- WORK TO BE COMPLETED: Look below for the line that contains "Stocks Rise, Stimulus" and the line that contains "financial moment. These", then restate both of them and every line in between, exactly. No picture goes in the copy.

========================================================================

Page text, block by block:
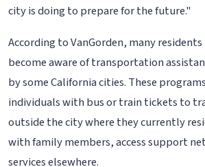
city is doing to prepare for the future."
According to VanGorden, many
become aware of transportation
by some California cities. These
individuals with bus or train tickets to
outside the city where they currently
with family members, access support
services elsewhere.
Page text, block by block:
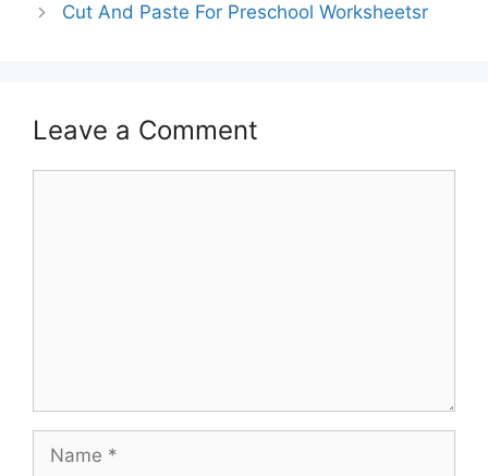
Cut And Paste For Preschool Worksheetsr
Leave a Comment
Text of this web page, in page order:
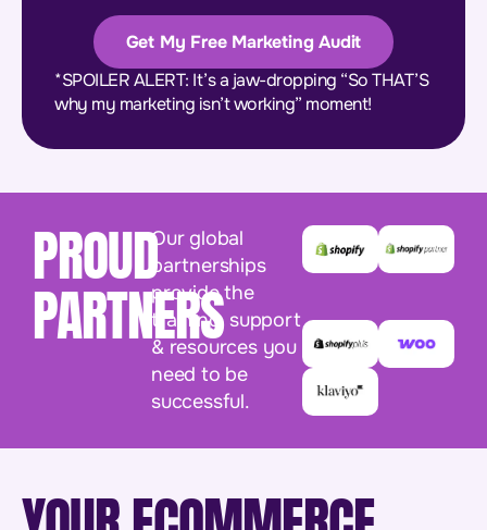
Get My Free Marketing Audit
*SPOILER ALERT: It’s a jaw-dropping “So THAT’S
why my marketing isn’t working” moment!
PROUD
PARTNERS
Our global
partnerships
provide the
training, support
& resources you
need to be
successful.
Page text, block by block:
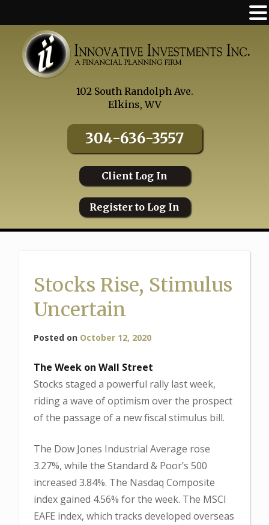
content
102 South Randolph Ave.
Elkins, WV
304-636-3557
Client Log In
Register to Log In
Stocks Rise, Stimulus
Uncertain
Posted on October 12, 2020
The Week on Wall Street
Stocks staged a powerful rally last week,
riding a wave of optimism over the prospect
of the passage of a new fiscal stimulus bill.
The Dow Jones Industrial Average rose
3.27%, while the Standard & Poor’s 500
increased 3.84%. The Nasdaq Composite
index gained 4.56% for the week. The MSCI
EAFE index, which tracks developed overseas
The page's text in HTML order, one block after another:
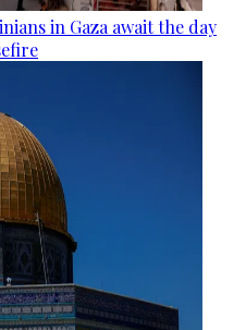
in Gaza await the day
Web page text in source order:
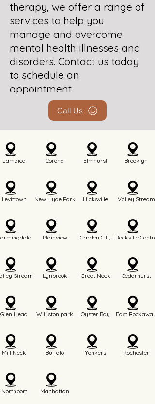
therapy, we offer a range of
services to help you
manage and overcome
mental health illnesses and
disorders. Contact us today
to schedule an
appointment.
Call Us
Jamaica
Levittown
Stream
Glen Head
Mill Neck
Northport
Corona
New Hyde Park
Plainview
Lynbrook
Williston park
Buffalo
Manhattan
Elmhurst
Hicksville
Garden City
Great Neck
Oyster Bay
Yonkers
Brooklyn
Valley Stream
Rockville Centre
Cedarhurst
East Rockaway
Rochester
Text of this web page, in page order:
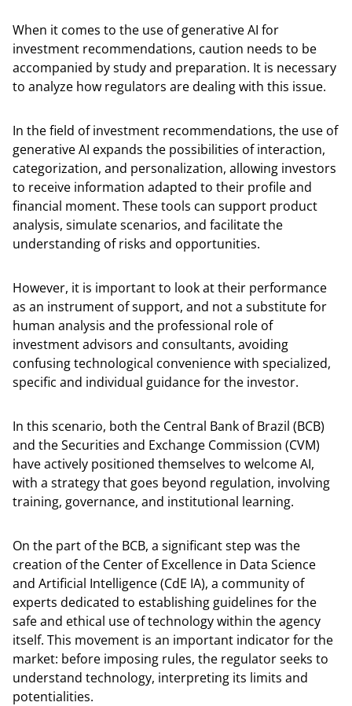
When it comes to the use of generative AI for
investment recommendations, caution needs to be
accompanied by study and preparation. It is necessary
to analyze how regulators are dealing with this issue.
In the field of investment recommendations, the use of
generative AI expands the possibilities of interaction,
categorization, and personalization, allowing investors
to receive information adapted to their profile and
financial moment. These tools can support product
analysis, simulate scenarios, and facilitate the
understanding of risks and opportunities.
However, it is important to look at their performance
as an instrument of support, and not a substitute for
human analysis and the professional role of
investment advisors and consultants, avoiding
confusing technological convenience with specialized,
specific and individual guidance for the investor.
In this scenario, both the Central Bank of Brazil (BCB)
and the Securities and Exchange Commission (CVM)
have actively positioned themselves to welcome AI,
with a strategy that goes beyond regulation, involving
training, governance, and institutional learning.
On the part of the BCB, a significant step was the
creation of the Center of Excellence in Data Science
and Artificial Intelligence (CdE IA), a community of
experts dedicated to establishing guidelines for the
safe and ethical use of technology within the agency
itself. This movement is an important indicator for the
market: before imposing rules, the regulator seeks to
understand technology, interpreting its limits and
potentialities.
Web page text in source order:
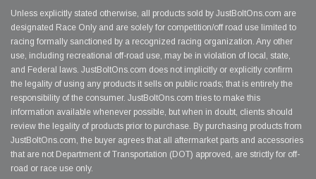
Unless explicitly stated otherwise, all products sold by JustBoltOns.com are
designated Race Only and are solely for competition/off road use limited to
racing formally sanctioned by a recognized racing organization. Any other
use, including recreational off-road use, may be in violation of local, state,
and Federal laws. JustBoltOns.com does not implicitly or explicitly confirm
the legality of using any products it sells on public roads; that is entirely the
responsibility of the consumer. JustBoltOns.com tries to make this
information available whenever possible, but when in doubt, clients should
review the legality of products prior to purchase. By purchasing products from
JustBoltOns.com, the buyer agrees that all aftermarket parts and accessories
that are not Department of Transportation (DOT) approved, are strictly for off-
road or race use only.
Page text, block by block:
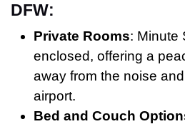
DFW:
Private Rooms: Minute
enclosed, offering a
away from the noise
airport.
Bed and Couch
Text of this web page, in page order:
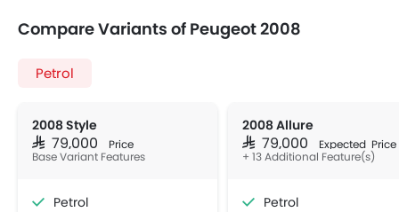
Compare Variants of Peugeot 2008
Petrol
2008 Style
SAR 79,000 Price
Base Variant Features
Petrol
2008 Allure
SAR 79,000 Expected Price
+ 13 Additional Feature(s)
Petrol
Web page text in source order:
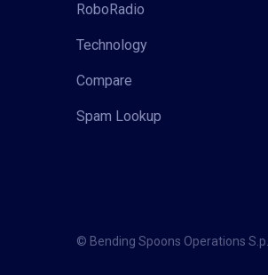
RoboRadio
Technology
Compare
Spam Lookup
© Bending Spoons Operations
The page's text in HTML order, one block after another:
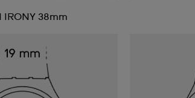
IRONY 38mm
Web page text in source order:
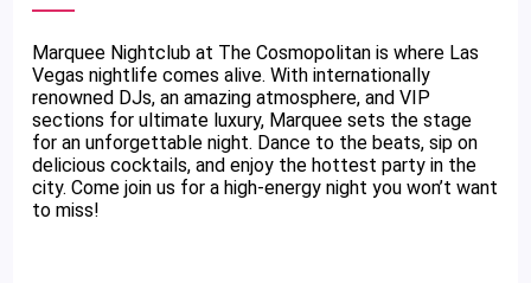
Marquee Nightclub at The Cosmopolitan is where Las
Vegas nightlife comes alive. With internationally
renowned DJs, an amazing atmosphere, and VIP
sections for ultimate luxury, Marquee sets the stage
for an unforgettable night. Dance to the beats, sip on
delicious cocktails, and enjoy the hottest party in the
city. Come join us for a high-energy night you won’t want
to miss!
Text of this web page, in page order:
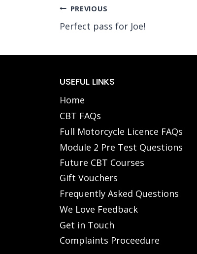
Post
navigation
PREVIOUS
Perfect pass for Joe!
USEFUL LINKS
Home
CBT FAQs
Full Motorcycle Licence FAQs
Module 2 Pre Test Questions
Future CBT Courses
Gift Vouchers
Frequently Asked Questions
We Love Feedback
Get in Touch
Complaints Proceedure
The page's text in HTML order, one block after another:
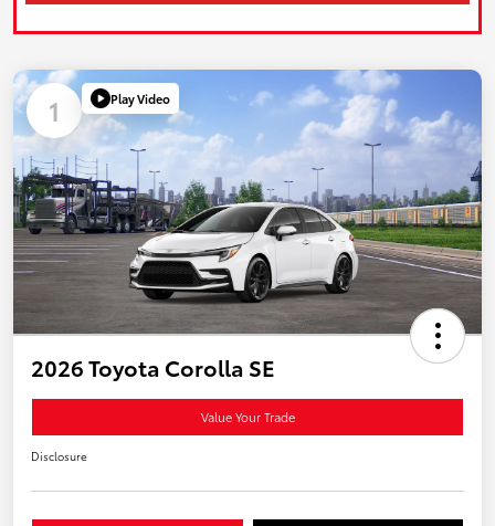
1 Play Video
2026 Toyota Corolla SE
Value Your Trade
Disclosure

========================================================================

- ANSWER SPACE:
Stocks Rise, Stimulus
Uncertain
Posted on October 12, 2020
The Week on Wall Street
Stocks staged a powerful rally last week,
riding a wave of optimism over the prospect
of the passage of a new fiscal stimulus bill.
The Dow Jones Industrial Average rose
3.27%, while the Standard & Poor’s 500
increased 3.84%. The Nasdaq Composite
index gained 4.56% for the week. The MSCI
EAFE index, which tracks developed overseas
The page's text in HTML order, one block after another:
in Gaza await the day
Web page text in source order:
therapy, we offer a range of
services to help you
manage and overcome
mental health illnesses and
disorders. Contact us today
to schedule an
appointment.
Call Us
Jamaica
Levittown
Stream
Glen Head
Mill Neck
Northport
Corona
New Hyde Park
Plainview
Lynbrook
Williston park
Buffalo
Manhattan
Elmhurst
Hicksville
Garden City
Great Neck
Oyster Bay
Yonkers
Brooklyn
Valley Stream
Rockville Centre
Cedarhurst
East Rockaway
Rochester
Text of this web page, in page order:
When it comes to the use of generative AI for
investment recommendations, caution needs to be
accompanied by study and preparation. It is necessary
to analyze how regulators are dealing with this issue.
In the field of investment recommendations, the use of
generative AI expands the possibilities of interaction,
categorization, and personalization, allowing investors
to receive information adapted to their profile and
financial moment. These tools can support product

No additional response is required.